By Marek Zebrowski

Born in 1954, Elliot Goldenthal is primarily known as a very successful film composer with a long list of scores for such highly acclaimed features as Gus Van Sant’s Drugstore Cowboy (1989), David Fincher’s Alien 3 (1992), Neil Jordan’s Interview with the Vampire (1994), Michael Collins (1996) and The Good Thief (2002), Michael Mann’s Heat (1996), Joel Schumacher’s Batman & Robin (1997) and Julie Taymor’s Frida (2002), Across the Universe (2007), The Tempest (2010), and The Glorias (2020), among others. 

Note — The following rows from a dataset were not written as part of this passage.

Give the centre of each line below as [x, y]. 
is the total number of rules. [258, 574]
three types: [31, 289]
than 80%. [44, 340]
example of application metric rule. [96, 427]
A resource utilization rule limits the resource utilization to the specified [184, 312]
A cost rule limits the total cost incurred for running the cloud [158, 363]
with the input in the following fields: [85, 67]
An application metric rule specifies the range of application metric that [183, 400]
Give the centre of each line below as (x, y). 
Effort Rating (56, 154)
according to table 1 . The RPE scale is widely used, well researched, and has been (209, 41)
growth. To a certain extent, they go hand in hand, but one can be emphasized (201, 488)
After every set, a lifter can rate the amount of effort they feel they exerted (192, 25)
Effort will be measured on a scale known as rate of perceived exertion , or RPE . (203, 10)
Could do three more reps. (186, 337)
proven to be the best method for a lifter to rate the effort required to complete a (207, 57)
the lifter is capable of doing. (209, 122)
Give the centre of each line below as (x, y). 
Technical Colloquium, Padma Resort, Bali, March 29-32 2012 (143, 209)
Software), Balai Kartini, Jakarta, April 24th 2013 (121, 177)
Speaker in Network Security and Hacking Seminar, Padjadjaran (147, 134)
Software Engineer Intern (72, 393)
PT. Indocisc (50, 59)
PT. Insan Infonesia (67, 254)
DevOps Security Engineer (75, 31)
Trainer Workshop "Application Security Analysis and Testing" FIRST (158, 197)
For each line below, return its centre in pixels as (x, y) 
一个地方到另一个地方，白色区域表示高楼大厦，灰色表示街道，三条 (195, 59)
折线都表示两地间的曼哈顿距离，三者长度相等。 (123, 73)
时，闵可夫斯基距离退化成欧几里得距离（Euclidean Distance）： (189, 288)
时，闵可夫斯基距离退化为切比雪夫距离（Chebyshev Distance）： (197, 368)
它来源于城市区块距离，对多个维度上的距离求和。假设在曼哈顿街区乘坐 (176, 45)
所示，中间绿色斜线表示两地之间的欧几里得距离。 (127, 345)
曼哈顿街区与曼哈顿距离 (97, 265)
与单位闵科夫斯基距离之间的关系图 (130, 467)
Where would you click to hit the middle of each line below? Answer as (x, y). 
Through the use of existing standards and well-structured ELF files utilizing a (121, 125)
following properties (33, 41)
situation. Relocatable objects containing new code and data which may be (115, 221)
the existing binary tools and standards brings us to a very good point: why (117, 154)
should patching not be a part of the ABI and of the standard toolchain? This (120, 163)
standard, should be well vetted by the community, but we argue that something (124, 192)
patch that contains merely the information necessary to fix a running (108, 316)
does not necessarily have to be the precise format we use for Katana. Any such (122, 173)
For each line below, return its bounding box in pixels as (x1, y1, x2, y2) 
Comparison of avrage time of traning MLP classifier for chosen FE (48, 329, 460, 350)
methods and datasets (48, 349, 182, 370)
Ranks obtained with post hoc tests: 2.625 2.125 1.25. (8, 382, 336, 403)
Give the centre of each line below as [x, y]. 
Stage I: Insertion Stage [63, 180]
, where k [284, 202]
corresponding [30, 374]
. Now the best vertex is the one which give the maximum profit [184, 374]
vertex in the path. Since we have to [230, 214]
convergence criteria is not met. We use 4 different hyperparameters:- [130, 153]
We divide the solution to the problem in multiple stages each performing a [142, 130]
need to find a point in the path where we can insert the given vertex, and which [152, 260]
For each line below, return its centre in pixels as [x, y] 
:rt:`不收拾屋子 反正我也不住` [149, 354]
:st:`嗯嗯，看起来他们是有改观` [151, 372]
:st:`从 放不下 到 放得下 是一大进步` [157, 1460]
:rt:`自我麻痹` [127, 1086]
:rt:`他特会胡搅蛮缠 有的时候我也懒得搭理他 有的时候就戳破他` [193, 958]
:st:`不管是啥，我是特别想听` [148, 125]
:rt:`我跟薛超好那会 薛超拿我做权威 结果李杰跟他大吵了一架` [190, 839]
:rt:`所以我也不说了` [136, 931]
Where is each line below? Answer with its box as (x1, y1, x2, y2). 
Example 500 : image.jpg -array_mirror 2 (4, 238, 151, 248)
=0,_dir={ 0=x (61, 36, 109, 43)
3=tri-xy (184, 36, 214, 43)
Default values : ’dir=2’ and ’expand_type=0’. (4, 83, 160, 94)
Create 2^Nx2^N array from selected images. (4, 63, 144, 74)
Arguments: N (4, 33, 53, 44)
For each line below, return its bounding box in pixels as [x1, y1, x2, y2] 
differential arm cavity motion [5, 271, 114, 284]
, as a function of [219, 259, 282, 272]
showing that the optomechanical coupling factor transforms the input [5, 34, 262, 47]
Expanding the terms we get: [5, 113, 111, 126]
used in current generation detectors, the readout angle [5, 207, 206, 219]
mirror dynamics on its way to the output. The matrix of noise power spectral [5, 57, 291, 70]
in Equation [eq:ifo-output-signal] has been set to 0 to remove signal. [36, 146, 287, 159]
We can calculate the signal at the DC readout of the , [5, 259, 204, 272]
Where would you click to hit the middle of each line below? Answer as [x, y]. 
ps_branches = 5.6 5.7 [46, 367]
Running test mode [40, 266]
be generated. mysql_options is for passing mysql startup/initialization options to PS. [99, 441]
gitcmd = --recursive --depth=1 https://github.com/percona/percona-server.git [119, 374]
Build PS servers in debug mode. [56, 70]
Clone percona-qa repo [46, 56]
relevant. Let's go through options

Perhaps less noticed, but just as important, is Goldenthal’s extensive catalogue of concert and stage works. These were the happy outcome of his full-time studies at the Manhattan School of Music under the tutelage of John Corigliano during the 1970s, which culminated with Bachelor’s and Master’s degrees in composition. Beginning with chamber music during his college days, Goldenthal gradually expanded his list of works by composing string quartets, symphonies, suites and concertos for large orchestra.

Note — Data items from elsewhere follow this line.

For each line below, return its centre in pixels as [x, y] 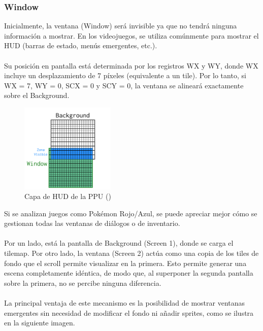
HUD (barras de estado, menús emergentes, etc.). [81, 45]
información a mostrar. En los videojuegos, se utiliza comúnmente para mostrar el [131, 35]
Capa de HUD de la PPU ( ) [68, 196]
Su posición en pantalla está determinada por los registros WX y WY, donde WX [131, 65]
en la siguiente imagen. [40, 323]
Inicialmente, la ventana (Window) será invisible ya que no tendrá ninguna [121, 26]
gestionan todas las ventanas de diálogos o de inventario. [92, 223]
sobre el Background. [37, 95]
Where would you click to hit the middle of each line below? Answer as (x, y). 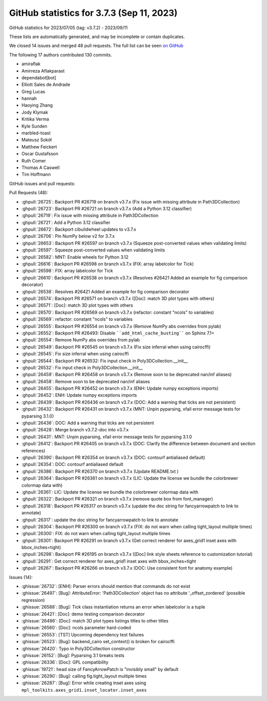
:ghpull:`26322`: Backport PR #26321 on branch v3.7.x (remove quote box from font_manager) (117, 499)
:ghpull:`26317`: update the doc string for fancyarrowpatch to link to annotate (100, 520)
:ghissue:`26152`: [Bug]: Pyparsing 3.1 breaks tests (73, 655)
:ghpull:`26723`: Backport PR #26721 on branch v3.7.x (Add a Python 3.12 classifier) (107, 208)
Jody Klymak (35, 112)
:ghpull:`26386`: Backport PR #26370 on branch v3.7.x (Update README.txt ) (100, 471)
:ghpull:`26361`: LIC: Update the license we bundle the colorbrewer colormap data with (110, 492)
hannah (29, 98)
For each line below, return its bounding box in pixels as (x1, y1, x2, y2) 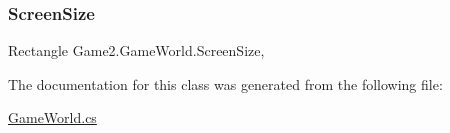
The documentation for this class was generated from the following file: (8, 73, 443, 94)
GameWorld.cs (8, 107, 97, 128)
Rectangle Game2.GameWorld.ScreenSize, (8, 40, 265, 61)
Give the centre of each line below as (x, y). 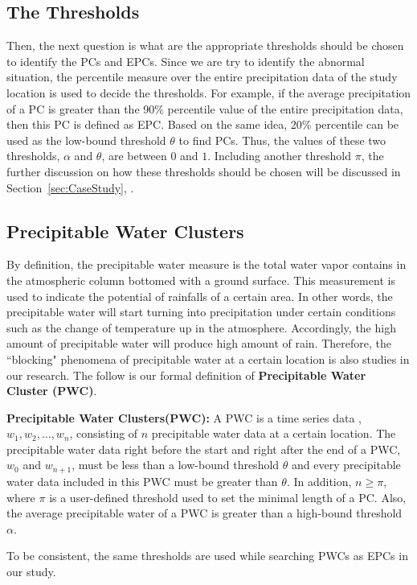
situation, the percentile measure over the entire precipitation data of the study (202, 77)
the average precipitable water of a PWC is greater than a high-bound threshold (204, 513)
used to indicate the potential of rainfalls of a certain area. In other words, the (200, 296)
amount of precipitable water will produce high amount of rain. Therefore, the (199, 343)
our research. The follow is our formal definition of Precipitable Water (186, 375)
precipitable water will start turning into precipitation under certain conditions (201, 312)
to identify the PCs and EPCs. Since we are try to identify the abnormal (186, 61)
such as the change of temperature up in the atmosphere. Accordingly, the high (201, 327)
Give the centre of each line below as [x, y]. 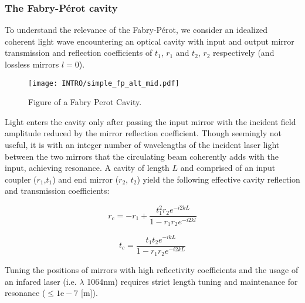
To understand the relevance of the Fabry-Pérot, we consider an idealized [136, 30]
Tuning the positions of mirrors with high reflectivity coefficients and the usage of [152, 269]
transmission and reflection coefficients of [79, 53]
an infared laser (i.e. [41, 281]
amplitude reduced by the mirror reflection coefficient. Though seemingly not [143, 133]
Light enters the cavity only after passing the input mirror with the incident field [150, 121]
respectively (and [244, 53]
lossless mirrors [32, 64]
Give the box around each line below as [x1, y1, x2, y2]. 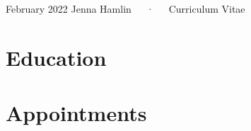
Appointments [6, 98, 147, 127]
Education [6, 42, 107, 72]
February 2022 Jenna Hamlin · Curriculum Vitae [6, 1, 245, 16]
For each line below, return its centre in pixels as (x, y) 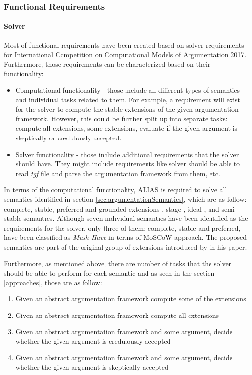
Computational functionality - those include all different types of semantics (128, 90)
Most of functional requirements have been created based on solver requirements (124, 45)
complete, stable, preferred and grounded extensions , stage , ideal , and (112, 208)
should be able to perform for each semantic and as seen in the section (109, 273)
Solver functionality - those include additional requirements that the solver (127, 154)
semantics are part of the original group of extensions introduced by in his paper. (126, 247)
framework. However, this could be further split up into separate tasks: (121, 118)
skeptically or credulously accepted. (68, 137)
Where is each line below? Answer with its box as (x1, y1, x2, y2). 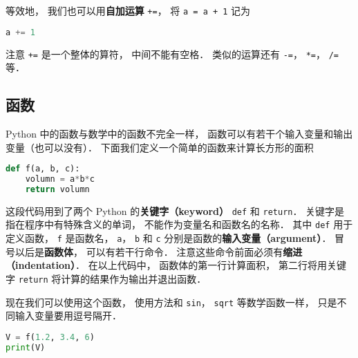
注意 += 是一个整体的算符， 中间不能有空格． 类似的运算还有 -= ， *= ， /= (6, 46, 339, 61)
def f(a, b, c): (6, 164, 80, 174)
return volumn (25, 184, 90, 194)
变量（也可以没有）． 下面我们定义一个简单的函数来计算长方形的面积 (6, 140, 314, 154)
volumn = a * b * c (25, 174, 95, 185)
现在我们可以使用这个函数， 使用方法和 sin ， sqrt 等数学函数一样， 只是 (6, 294, 337, 309)
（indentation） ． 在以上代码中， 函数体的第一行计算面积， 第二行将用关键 (6, 258, 347, 272)
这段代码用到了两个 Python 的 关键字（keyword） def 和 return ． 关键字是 (6, 203, 345, 218)
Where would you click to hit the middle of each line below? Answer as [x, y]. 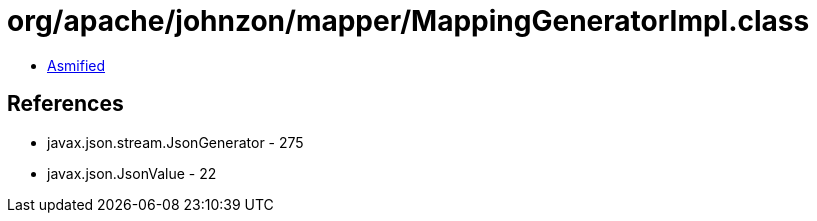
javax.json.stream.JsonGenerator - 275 [175, 142]
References [65, 104]
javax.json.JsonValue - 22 [132, 173]
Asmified [76, 65]
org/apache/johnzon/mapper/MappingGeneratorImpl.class [408, 21]

Goldenthal’s most recent opus, Symphony No. 3 for Soprano and Orchestra to poetry by Barbara Sadowska, was commissioned by the Beethoven Academy Orchestra. This extensive, five-movement work, commemorates the fortieth anniversary of the imposition of martial law in Poland on 13 December 1981, following the dissolution of the Solidarity labor union by the communist government. Each of the Symphony’s movements takes its title from lines of Sadowska’s poems, and the choice of this author is also closely connected to the tragic years of martial law in Poland. Born in Paris in 1940, Sadowska came to Poland as a child and began publishing poetry in the late 1950s. She was active in anti-communist movements in Poland from the 1960s onward and was detained and mistreated by the police on several occasions. Arrested in 1982 and 1983, she was attacked by some still unidentified plain-clothes policemen in spring of 1983. A few weeks later, her 19-year old son, Grzegorz Przemyk, was interrogated and severely beaten by the Warsaw police. He died two days later. Barbara Sadowska died of cancer in 1986 at the age of 46.

Goldenthal’s Symphony No. 3 was premiered at the Kraków Philharmonic Hall on 15 December 2021 by the Beethoven Academy Orchestra, led by Maestra Monika Stefaniak with soprano soloist Adriana Ferfecka. The background of the December 2021 premiere in Kraków was as turbulent as the subject matter however, as we have recently learned from Richard Guerin—a PMC friend and correspondent, who provided the following details:

Goldenthal’s Third Symphony, based on the Sadowska poems, was in its way a big success. It was also high drama when it premiered right before Christmas… When I say high drama – the scheduled soprano Iwona Sobotka had to withdraw from the world premiere on four days’ notice as she contracted Covid at the Spanish National Opera in Madrid. The wonderful soprano Adriana Ferfecka stepped in and did an amazing job. Furthermore, the conductor Monika Stefaniak’s father died the night before the premiere. Covid was again bearing down on everyone and attendance in the Kraków Philharmonic was limited to 50%. Furthermore, there was this obvious specter of what might happen in Ukraine and this piece – essentially about the tragedy of authoritarianism from a mother’s point of view was overwhelming emotionally… I found it incredibly moving.

For anyone interested in listening to this extraordinary concert, the Play Kraków website has just posted a video of Goldenthal’s Third Symphony here:

As our friend Richard Guerin observed, “I can’t think of any other time an American composer would have set the Polish language in this way.” We agree and hope that our readers will do so as well.

Besides the Goldenthal’s Symphony, the Beethoven Academy Orchestra concert opened with Krzysztof Penderecki’s Sinfonietta No. 2 for Flute and String Orchestra, and was followed by the world premiere of Jan Sanejko’s Symfonia wolności [Freedom Symphony]. The flute soloist in Penderecki’s work was Łukasz Długosz and the orchestra was led by Jean-Luc Tingaud for the Penderecki and Sanejko’s works.